31 March 2009
Is this home...
I alluded to this point in my last post, but I've been experiencing some apartment drama lately. I don't know if I've talked about my apartment on here, but I got very lucky last year. I live in a gorgeous, full-service building right outside of Washington, DC in Arlington, VA. My building has soft lighting, a DVD library, wonderful concierges, a gym with the latest equipment, a business center, conference rooms, a washer and dryer in each apartment, balconies...it has been glorious and I feel so lucky. It has vanilla-frozen-yogurt-colored walls that the lights seem to caress. My kitchen has a roominess that I completely lacked in New York. I am within a 2-minute walk to the indie coffee shop where everybody knows my name (literally) and I don't have to feel like a corporate sell-out. And now I might have to leave. I might have to leave the wonderful little quirky cottage existence that I have created in this building that spoiled me with both safety and luxury, for a very reasonable price tag.
My roommate told me a few days ago that she wants to move into DC, which I have no urge to do. I teach in Virginia, so it doesn't make any sense to move further in, and I honestly feel like most areas of DC that would be affordable lack the safety that I have in my little nook of VA. My lease is up on May 31. Because I don't know if I will be able to find another roommate (who is sane-- I refuse to chance it with Craigslist), we had to give our notice today. I am hoping that I will in fact find someone and be able to avoid moving. I've developed certain standards of living-- and a need for space (the "teacher stuff": takes up an entire corner)-- that simply cannot be met if I move somewhere on my own. Every place that I've found would cost me somewhere topping $1700 a month. The more reasonable places are in an area where a friend of mine got her car broken into a couple of months ago and where I would never feel safe. And let's face it-- I am not good with change, and I don't know if I can handle another move. I am still recovering from the last one.

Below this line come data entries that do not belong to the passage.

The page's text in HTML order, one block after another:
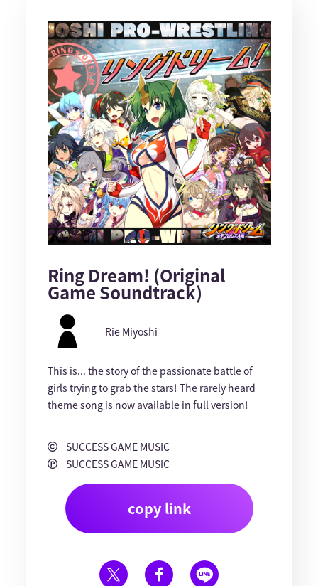
Ring Dream! (Original
Game Soundtrack)
Rie Miyoshi
This is... the story of the passionate battle of
girls trying to grab the stars! The rarely heard
theme song is now available in full version!
SUCCESS GAME MUSIC
SUCCESS GAME MUSIC
copy link
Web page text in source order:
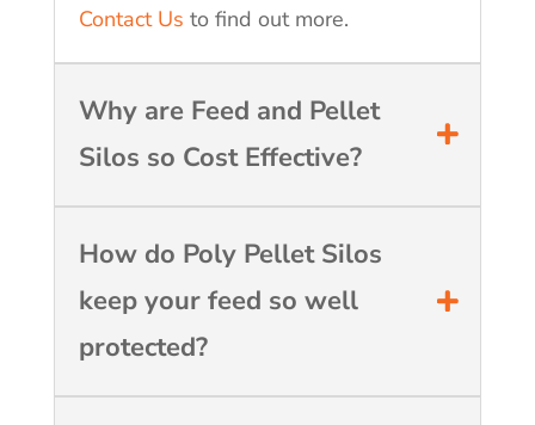
Contact Us to find out more.
Why are Feed and Pellet
Silos so Cost Effective?
How do Poly Pellet Silos
keep your feed so well
protected?
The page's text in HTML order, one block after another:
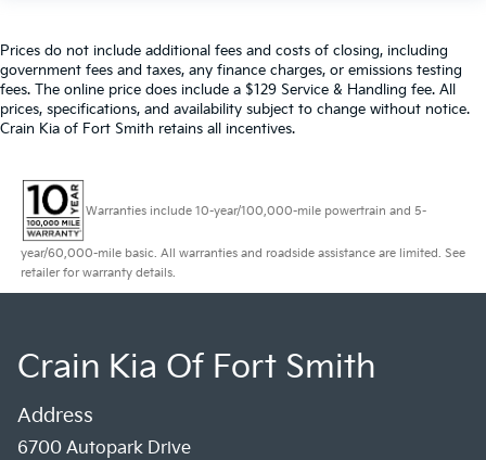
Prices do not include additional fees and costs of closing, including
government fees and taxes, any finance charges, or emissions testing
fees. The online price does include a $129 Service & Handling fee. All
prices, specifications, and availability subject to change without notice.
Crain Kia of Fort Smith retains all incentives.
Warranties include 10-year/100,000-mile powertrain and 5-
year/60,000-mile basic. All warranties and roadside assistance are limited. See
retailer for warranty details.
Crain Kia Of Fort Smith
Address
6700 Autopark Drive
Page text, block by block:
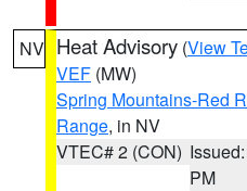
NV Heat Advisory (View
VEF (MW)
Spring Mountains-Red
Range, in NV
VTEC# 2 (CON)
PM
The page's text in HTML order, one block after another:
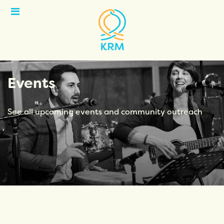
Open
Events
See all upcoming events and community outreach

My roommate has it easy. She is not the one who hunted for apartments last year, so she has no idea what a hassle it is. She does not have any furniture to move-- everything is mine. She has lots of friends who will be possible new DC roommates. Unfortunately, I feel like I have fewer and fewer real friends here. I've recently discovered that my graduate school friends are shallow, lack empathy, and are really not worth my time. My friends from college, although they are wonderful, are too party-focused to be compatible roommates for me, and they all have secured housing arrangements anyway. I've been so exhausted from teaching that I have not been doing anything remotely social for the longest time, and now I find that I cannot list a single possible roommate who might save me from having to move. I have a few months before it becomes a real issue, but I just feel so frustrated and semi-betrayed. I have enough on my mind, trying to become the person I am supposed to be and being responsible for 125 little lives (and my own!). It is so hard to feel like I belong, to get my external surroundings to suit my insides. I've made my magic dream cottage here. I don't want to leave it.

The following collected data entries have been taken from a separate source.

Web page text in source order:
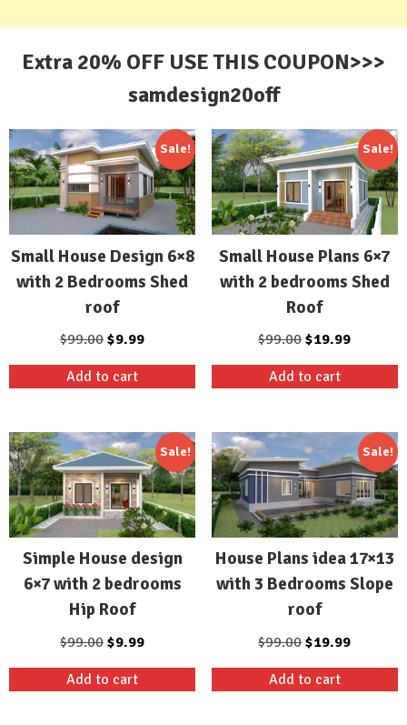
Extra 20% OFF USE THIS COUPON>>>
samdesign20off
Sale!
Small House Design 6×8
with 2 Bedrooms Shed
roof
$99.00Original
price
was:
$9.99Current
price
Add to cart
Sale!
Small House Plans 6×7
with 2 bedrooms Shed
Roof
$99.00Original
price
was:
$19.99Current
price
Add to cart
Sale!
Simple House design
6×7 with 2 bedrooms
Hip Roof
$99.00Original
was:
$9.99Current
Add to cart
Sale!
House Plans idea 17×13
with 3 Bedrooms Slope
roof
$99.00Original
was:
$19.99Current
Add to cart
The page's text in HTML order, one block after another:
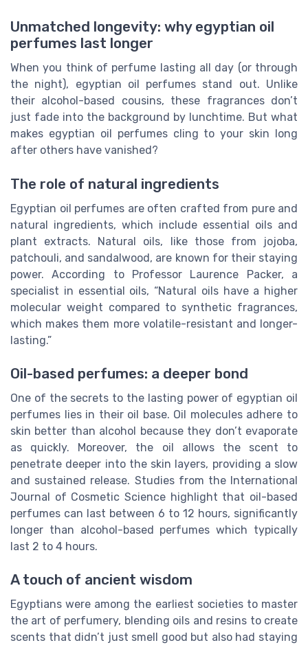
Unmatched longevity: why egyptian oil
perfumes last longer
When you think of perfume lasting all day (or through
the night), egyptian oil perfumes stand out. Unlike
their alcohol-based cousins, these fragrances don’t
just fade into the background by lunchtime. But what
makes egyptian oil perfumes cling to your skin long
after others have vanished?
The role of natural ingredients
Egyptian oil perfumes are often crafted from pure and
natural ingredients, which include essential oils and
plant extracts. Natural oils, like those from jojoba,
patchouli, and sandalwood, are known for their staying
power. According to Professor Laurence Packer, a
specialist in essential oils, “Natural oils have a higher
molecular weight compared to synthetic fragrances,
which makes them more volatile-resistant and longer-
lasting.”
Oil-based perfumes: a deeper bond
One of the secrets to the lasting power of egyptian oil
perfumes lies in their oil base. Oil molecules adhere to
skin better than alcohol because they don’t evaporate
as quickly. Moreover, the oil allows the scent to
penetrate deeper into the skin layers, providing a slow
and sustained release. Studies from the International
Journal of Cosmetic Science highlight that oil-based
perfumes can last between 6 to 12 hours, significantly
longer than alcohol-based perfumes which typically
last 2 to 4 hours.
A touch of ancient wisdom
Egyptians were among the earliest societies to master
the art of perfumery, blending oils and resins to create
scents that didn’t just smell good but also had staying
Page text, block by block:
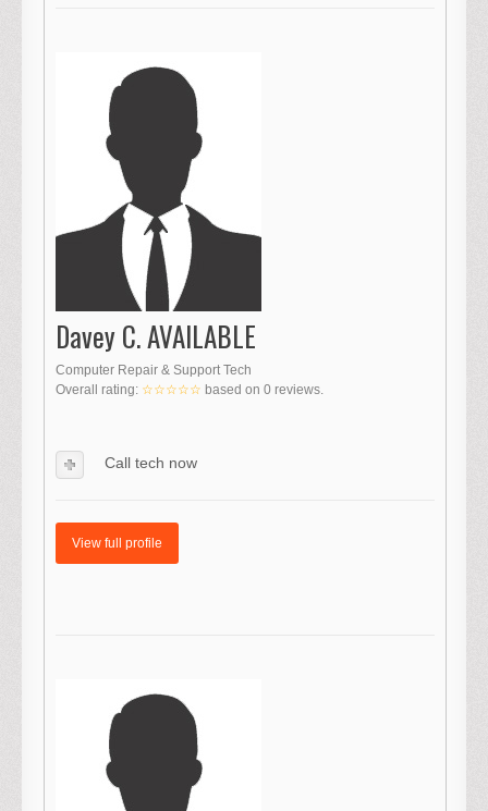
Davey C. AVAILABLE
Computer Repair & Support Tech
Overall rating: ☆☆☆☆☆ based on 0 reviews.
Call tech now
View full profile
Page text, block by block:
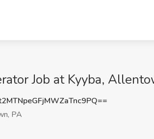
Job at Kyyba,
PA
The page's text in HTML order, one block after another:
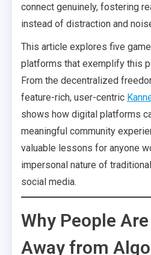
connect genuinely, fostering
instead of distraction and
This article explores five
platforms that exemplify this
From the decentralized
feature-rich, user-centric
shows how digital platforms
meaningful community
valuable lessons for anyone
impersonal nature of
social media.
Why People
Away from
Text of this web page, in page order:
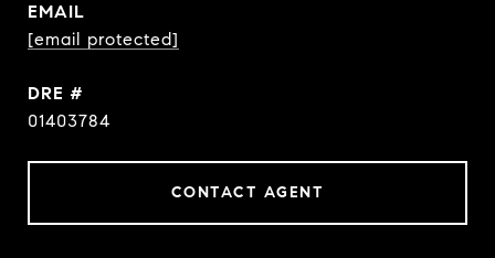
EMAIL
[email protected]
DRE #
01403784
CONTACT AGENT
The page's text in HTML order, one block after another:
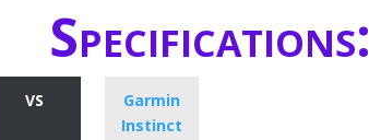
Specifications:
VS
Garmin
Instinct
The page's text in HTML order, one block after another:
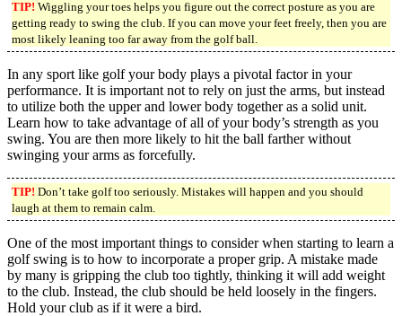
TIP! Wiggling your toes helps you figure out the correct posture as you are
getting ready to swing the club. If you can move your feet freely, then you are
most likely leaning too far away from the golf ball.
In any sport like golf your body plays a pivotal factor in your
performance. It is important not to rely on just the arms, but instead
to utilize both the upper and lower body together as a solid unit.
Learn how to take advantage of all of your body’s strength as you
swing. You are then more likely to hit the ball farther without
swinging your arms as forcefully.
TIP! Don’t take golf too seriously. Mistakes will happen and you should
laugh at them to remain calm.
One of the most important things to consider when starting to learn a
golf swing is to how to incorporate a proper grip. A mistake made
by many is gripping the club too tightly, thinking it will add weight
to the club. Instead, the club should be held loosely in the fingers.
Hold your club as if it were a bird.
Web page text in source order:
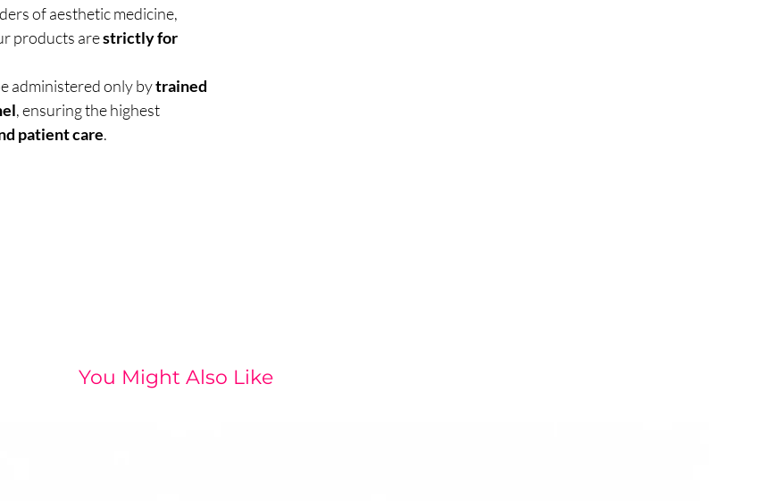
of aesthetic medicine,
products arestrictly for
administered only bytrained
, ensuring the highest
patient care.
You Might Also Like
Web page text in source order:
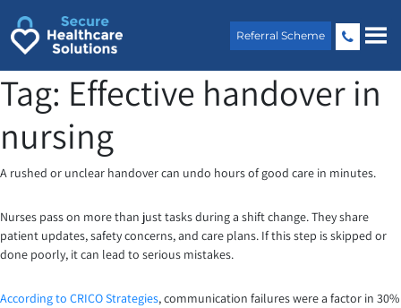
content
Referral Scheme
Tag: Effective handover in
nursing
A rushed or unclear handover can undo hours of good care in minutes.
Nurses pass on more than just tasks during a shift change. They share
patient updates, safety concerns, and care plans. If this step is skipped or
done poorly, it can lead to serious mistakes.
According to CRICO Strategies, communication failures were a factor in 30%

My ideal roommate would be someone in her early- to mid-twenties who is kind and quirky, someone considerate and relatively neat (but not obsessively so), who likes to cook and enjoys a spontaneous dance party. She would enjoy reruns of forensic television dramas but would be just as willing to watch Gigi or To Catch a Thief. She would know that Guster is not an indie band and would think A Fine Frenzy is the best thing since sliced bread. She would enjoy a glass of wine (or several) but not crazy drunkenness and would have a mostly clean-living lifestyle (and would definitely lack a crazy revolving door of men or an always-present boyfriend! Ugh, we've learned from the past). She would appreciate granny-chic and would be non-judgmental, responsible, positive, and human. I don't think that's too much to ask! I just have no idea how to find it. Do you?